About this task:
Give a count of the lines below that have the string "Sunday" in them, with no other words.
**** Exercise input ****
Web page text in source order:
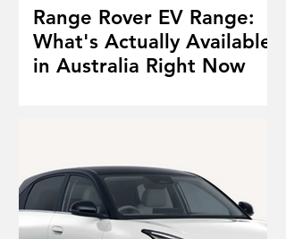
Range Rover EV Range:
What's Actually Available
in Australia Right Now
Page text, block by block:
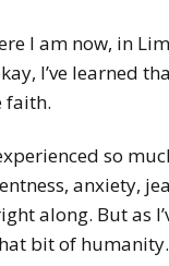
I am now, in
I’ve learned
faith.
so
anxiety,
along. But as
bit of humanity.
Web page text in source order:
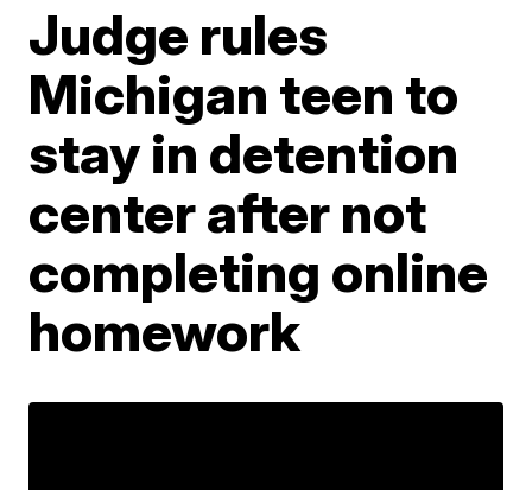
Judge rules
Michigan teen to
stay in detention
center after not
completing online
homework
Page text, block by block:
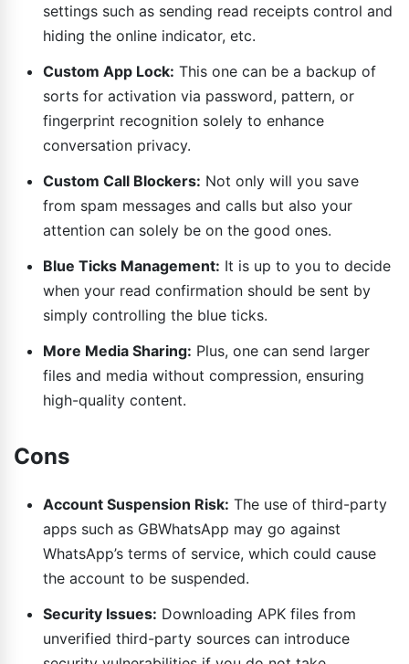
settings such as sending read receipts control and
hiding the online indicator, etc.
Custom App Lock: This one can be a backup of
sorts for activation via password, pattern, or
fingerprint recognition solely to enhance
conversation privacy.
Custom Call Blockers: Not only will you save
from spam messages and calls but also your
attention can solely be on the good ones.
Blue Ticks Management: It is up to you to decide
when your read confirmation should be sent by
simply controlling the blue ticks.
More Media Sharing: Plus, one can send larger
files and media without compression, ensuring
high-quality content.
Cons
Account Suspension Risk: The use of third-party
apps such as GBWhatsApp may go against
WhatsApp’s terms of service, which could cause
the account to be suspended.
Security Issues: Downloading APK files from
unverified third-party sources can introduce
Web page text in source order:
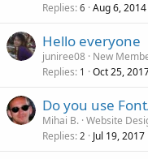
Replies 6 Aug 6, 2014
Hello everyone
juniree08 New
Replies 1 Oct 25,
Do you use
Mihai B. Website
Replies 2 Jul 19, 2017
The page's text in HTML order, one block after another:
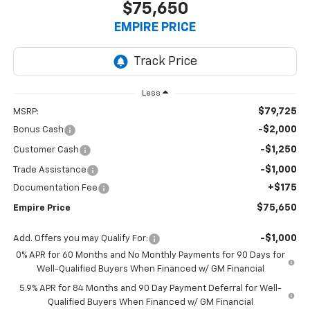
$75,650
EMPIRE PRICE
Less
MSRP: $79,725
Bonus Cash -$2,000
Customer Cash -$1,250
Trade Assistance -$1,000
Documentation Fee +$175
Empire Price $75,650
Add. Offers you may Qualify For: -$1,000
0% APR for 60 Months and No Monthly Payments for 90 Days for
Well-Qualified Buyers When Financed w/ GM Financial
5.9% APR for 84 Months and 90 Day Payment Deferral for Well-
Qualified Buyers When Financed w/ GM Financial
****
**** Exercise input ****
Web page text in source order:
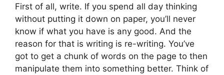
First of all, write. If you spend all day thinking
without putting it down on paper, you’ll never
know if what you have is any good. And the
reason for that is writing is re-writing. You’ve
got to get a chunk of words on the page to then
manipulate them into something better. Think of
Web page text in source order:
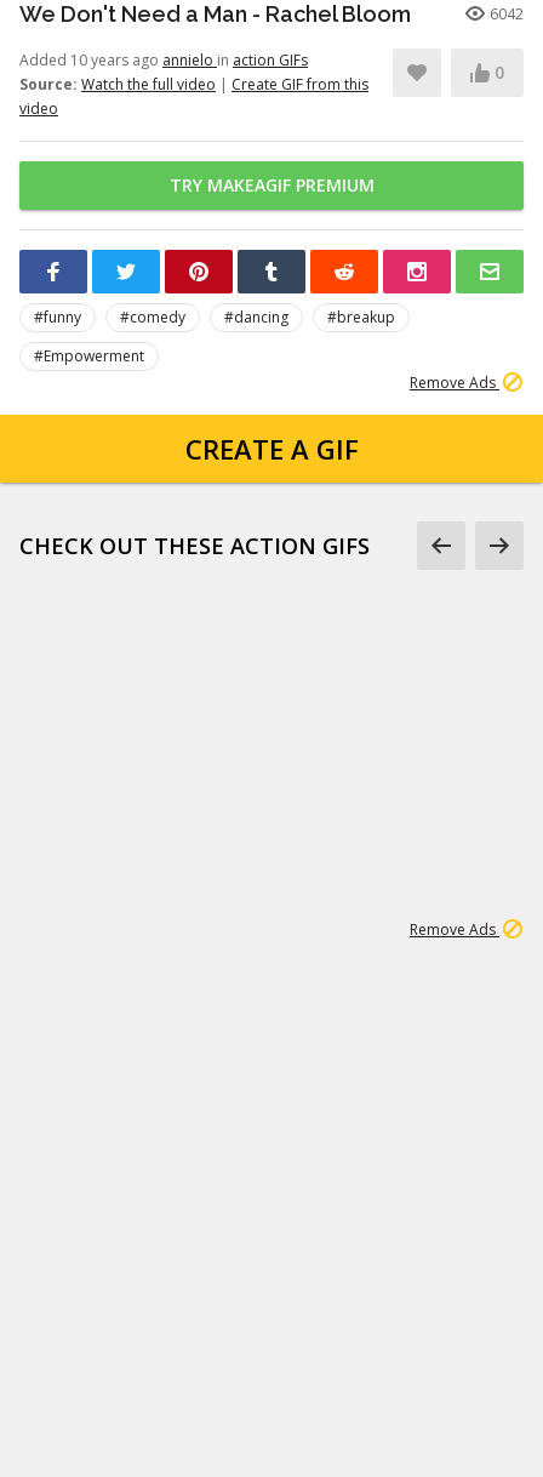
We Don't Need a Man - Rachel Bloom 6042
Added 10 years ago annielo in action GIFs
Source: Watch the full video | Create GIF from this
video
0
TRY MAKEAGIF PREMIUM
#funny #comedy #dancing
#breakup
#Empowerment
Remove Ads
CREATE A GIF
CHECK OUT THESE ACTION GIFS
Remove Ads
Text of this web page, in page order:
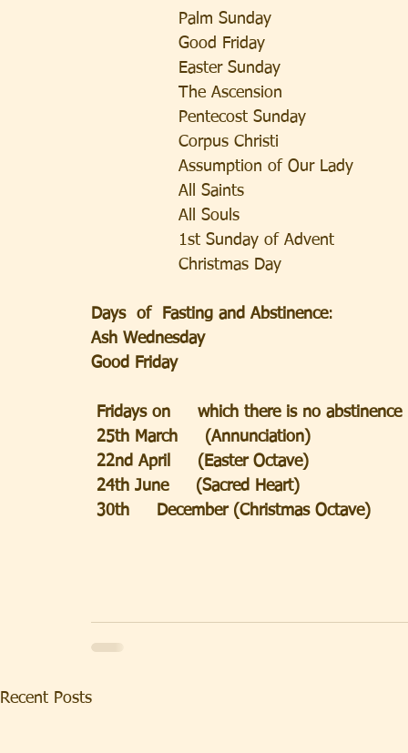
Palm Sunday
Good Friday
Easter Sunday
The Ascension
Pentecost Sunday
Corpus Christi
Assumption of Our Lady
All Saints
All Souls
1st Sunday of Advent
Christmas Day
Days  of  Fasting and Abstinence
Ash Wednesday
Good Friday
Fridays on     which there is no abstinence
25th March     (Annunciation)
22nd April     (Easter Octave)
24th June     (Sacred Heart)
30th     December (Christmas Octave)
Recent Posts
****
Exercise solution:
4